The minority report also says Mohammed and two other high-ranking Al Qaeda operatives subjected to brutal treatment had denied knowing the courier. That was a "clear sign" to CIA analysts that the detainees had "something to hide," tipping them off to the courier's "true importance," according to the rebuttal.
Critics also said the Senate report went too far in claiming that intelligence gained under torture could have been obtained through other sources or technical means.
"It's impossible to know in hindsight" if non-coercive interrogations could have obtained the same intelligence, the CIA said in a statement.
"The answer to this question is and will forever remain unknowable," CIA Director John Brennan said in a separate statement. Claims that harsh interrogations produced no unique intelligence that disrupted terrorist plots are "wrong," he said.

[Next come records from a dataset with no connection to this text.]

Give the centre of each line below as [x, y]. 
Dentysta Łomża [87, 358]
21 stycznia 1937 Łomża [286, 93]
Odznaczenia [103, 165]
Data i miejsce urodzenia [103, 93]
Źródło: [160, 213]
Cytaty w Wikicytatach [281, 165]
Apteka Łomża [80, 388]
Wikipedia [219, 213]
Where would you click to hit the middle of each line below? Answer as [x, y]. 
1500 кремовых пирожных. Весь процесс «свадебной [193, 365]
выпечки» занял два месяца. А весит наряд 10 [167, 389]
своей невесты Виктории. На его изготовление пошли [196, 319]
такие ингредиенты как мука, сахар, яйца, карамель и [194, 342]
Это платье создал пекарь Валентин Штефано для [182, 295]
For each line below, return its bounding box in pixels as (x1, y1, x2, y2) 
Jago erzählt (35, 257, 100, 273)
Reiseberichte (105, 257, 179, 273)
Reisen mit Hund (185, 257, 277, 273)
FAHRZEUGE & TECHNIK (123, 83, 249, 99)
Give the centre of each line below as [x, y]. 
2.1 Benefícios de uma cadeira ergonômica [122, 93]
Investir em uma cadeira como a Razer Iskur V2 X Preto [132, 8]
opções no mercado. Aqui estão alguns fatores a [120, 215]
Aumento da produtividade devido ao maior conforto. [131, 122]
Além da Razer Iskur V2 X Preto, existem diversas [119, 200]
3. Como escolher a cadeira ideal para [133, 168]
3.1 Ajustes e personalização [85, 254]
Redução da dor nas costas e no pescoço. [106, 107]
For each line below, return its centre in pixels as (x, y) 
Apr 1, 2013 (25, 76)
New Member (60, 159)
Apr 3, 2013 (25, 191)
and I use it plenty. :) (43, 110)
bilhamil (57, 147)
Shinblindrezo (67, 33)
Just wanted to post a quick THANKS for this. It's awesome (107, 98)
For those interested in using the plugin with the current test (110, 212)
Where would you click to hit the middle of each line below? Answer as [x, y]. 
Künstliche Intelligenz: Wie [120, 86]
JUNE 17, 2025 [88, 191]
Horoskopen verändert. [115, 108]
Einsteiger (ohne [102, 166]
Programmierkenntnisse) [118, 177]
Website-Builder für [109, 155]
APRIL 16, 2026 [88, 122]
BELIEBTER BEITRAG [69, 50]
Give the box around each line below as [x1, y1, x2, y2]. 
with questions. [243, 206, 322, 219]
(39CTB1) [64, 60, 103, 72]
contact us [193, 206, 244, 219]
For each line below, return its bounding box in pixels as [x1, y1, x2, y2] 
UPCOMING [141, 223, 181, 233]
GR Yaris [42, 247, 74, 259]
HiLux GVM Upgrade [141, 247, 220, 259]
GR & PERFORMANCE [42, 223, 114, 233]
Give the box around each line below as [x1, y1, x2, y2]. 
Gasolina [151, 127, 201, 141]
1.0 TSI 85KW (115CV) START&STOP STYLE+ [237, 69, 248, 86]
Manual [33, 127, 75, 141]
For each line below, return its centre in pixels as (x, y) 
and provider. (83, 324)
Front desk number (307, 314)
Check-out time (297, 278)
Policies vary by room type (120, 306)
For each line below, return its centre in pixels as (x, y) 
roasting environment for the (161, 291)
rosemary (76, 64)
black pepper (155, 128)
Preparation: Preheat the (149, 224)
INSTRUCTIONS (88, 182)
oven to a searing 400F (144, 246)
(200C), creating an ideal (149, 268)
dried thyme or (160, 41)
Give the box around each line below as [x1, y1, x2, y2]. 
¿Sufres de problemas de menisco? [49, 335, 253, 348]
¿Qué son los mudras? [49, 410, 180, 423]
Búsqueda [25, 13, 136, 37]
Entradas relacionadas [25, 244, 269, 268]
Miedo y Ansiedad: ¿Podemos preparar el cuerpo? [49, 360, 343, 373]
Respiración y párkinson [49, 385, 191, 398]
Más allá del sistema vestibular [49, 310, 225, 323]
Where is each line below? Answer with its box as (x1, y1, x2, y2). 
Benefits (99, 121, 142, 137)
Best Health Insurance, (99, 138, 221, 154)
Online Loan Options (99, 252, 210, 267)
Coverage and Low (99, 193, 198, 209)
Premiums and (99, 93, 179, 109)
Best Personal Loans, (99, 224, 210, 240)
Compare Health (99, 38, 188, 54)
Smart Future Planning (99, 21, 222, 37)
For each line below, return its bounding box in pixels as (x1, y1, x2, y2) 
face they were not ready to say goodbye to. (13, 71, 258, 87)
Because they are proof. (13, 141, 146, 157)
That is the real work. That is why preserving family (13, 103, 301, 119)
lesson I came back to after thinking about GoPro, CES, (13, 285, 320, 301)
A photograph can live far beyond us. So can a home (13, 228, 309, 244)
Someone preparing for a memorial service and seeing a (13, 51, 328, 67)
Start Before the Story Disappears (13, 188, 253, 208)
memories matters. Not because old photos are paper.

In internal assessments, the CIA concluded in 2004 and 2005 that the interrogations had helped thwart plots. But the Senate study says the evaluations did not check whether critical intelligence was obtained before or after harsh methods were used.
Committee investigators reviewed 6.3 million pages of internal CIA emails, reports, memos and other documents in assembling the report. They did not interview CIA officers involved because of an ongoing Justice Department investigation. Critics have seized on the failure to conduct interviews to argue that the report is one-sided and incomplete.
Sen. Susan Collins of Maine was one of three Republicans who voted to declassify the executive summary released Tuesday, part of a 6,700-page report that remains classified.
Whether the waterboarding and other harsh techniques were effective is not the point, she argued. "Torture need not be ineffective to be wrong," she said.